ACTIVITY:
Filter these entries, keeping only lines that hold the word "status".
━━━━━ RECORDS FOR THE EXERCISE ━━━━━
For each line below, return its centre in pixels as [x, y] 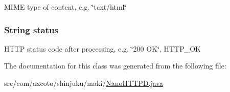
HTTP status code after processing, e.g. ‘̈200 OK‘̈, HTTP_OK [102, 48]
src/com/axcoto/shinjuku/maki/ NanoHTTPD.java [84, 83]
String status [31, 29]
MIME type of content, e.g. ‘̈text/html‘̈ [65, 7]
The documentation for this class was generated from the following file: [115, 66]
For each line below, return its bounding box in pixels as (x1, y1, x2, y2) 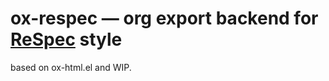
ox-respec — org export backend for (10, 7, 319, 30)
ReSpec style (10, 28, 123, 51)
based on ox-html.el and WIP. (10, 61, 132, 73)
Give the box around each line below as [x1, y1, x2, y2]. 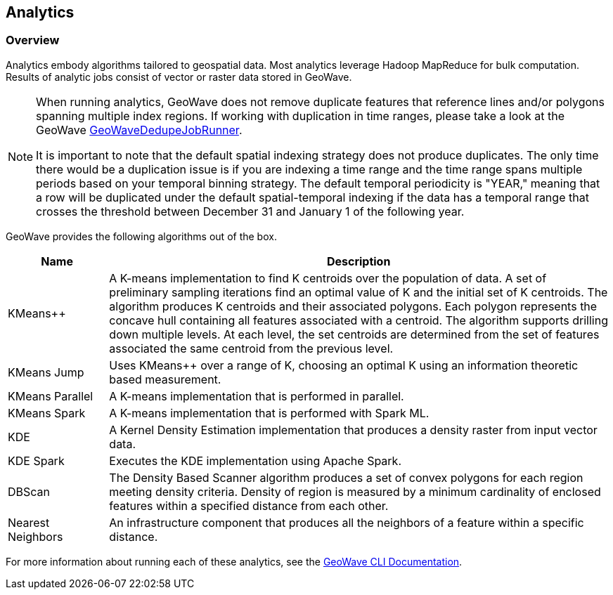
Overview [6, 33, 60, 48]
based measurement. [109, 372, 221, 386]
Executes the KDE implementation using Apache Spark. [109, 453, 401, 468]
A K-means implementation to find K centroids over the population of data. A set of [109, 270, 547, 285]
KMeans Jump [8, 365, 84, 379]
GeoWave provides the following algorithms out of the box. [6, 230, 277, 242]
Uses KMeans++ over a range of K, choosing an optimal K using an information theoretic [109, 358, 579, 372]
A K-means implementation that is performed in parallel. [109, 388, 404, 403]
━━━━━
WRITTEN ANSWER:
HTTP status code after processing, e.g. ‘̈200 OK‘̈, HTTP_OK [102, 48]
String status [31, 29]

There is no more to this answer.